- [Goal of the exercise]:
Begin with the line below holding "error. You can" and go on through the line holding "hinzu. [111, 40]", duplicating each line exactly and leaving out pictures.

(Stored records)
+ + + + + + +
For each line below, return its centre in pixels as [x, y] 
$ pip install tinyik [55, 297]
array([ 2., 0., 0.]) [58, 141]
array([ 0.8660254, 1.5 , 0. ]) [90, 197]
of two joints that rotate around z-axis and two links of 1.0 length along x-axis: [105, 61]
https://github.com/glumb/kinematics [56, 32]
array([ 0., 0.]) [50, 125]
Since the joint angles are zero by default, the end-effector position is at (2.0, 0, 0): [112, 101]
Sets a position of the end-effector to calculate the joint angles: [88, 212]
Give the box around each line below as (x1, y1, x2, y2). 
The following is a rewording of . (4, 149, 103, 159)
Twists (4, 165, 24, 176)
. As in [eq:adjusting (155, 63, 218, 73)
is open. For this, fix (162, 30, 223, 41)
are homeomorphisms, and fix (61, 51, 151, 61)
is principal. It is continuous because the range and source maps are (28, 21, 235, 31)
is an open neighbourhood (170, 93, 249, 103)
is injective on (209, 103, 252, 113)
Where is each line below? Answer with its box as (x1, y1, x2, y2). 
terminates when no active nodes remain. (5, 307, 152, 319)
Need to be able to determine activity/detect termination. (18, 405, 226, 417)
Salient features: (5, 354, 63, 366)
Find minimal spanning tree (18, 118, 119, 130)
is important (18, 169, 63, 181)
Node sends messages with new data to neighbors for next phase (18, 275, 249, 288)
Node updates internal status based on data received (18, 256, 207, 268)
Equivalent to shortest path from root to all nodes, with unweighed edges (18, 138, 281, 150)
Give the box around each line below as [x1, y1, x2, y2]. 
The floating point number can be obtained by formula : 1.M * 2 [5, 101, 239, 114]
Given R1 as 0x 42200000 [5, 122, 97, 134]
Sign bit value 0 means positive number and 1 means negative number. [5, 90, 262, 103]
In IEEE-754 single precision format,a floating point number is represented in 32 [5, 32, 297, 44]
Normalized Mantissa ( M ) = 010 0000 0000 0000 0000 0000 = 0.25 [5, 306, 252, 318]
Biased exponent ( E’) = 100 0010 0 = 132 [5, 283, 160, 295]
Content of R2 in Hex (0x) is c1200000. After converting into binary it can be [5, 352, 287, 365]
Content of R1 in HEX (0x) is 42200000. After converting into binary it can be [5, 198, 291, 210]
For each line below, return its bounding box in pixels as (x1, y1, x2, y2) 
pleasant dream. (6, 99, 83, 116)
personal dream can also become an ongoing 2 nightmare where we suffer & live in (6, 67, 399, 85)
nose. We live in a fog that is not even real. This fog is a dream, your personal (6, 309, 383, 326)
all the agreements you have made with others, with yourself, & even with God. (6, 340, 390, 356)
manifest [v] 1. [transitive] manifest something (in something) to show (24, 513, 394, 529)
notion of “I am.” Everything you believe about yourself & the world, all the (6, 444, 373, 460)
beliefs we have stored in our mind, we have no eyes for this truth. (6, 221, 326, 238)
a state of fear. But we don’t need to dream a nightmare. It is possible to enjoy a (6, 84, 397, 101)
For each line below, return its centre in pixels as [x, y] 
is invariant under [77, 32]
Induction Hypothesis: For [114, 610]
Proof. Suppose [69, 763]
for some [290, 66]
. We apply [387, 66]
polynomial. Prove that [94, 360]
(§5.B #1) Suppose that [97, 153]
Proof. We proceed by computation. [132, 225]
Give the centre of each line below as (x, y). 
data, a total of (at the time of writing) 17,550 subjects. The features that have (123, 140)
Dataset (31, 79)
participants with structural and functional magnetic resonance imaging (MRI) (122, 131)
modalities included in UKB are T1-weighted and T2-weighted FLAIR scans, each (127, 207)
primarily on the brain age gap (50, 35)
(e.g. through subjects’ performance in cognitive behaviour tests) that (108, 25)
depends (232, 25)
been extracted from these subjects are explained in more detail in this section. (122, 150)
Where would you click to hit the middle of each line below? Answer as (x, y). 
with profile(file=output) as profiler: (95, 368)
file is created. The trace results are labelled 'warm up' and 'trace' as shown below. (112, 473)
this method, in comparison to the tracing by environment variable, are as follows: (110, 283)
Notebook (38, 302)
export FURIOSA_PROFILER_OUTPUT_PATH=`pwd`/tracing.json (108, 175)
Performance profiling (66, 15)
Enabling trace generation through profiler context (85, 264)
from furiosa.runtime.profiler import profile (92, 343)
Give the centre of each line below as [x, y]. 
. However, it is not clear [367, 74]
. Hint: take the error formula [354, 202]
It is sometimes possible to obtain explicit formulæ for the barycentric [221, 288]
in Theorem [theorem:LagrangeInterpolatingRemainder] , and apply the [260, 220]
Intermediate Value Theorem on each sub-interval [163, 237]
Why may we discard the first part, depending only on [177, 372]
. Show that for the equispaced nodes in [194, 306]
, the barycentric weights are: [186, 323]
+ + + + + + +
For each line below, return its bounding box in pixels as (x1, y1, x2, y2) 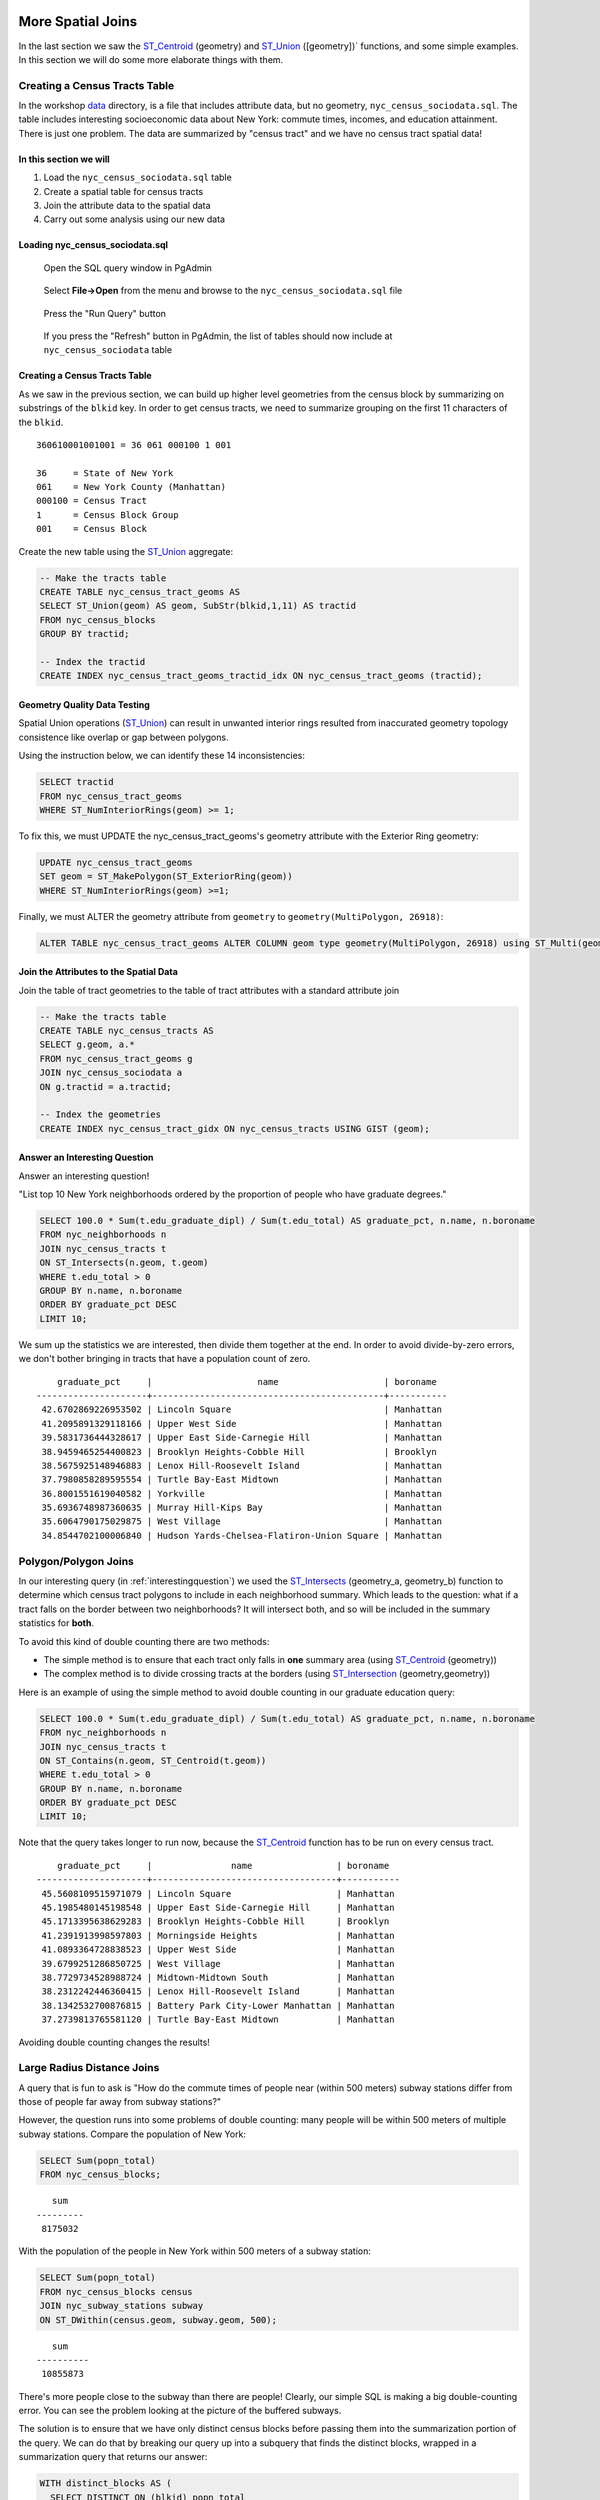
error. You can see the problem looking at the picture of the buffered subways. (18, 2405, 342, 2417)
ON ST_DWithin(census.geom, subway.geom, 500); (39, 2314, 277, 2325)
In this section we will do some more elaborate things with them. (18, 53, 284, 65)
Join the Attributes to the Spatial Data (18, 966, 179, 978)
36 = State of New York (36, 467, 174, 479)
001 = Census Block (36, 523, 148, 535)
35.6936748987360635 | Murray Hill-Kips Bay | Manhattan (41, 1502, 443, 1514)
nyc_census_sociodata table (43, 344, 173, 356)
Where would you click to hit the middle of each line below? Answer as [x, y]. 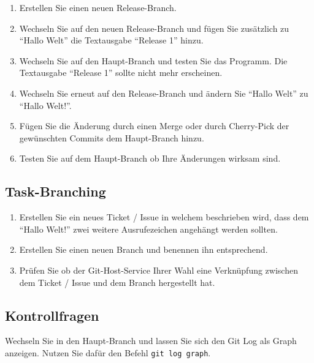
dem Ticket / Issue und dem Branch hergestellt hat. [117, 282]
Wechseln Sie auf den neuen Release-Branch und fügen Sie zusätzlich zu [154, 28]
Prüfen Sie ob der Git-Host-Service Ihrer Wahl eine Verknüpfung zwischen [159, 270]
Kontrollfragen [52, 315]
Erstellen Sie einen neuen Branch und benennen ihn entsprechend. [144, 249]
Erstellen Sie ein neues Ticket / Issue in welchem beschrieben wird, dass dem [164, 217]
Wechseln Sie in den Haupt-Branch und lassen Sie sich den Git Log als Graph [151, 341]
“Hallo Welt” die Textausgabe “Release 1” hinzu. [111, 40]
+ + + + + + +
- [Problem solution]:
error. You can see the problem looking at the picture of the buffered subways. (18, 2405, 342, 2417)
ON ST_DWithin(census.geom, subway.geom, 500); (39, 2314, 277, 2325)
In this section we will do some more elaborate things with them. (18, 53, 284, 65)
Join the Attributes to the Spatial Data (18, 966, 179, 978)
36 = State of New York (36, 467, 174, 479)
001 = Census Block (36, 523, 148, 535)
35.6936748987360635 | Murray Hill-Kips Bay | Manhattan (41, 1502, 443, 1514)
nyc_census_sociodata table (43, 344, 173, 356)
Where would you click to hit the middle of each line below? Answer as [x, y]. 
dem Ticket / Issue und dem Branch hergestellt hat. [117, 282]
Wechseln Sie auf den neuen Release-Branch und fügen Sie zusätzlich zu [154, 28]
Prüfen Sie ob der Git-Host-Service Ihrer Wahl eine Verknüpfung zwischen [159, 270]
Kontrollfragen [52, 315]
Erstellen Sie einen neuen Branch und benennen ihn entsprechend. [144, 249]
Erstellen Sie ein neues Ticket / Issue in welchem beschrieben wird, dass dem [164, 217]
Wechseln Sie in den Haupt-Branch und lassen Sie sich den Git Log als Graph [151, 341]
“Hallo Welt” die Textausgabe “Release 1” hinzu. [111, 40]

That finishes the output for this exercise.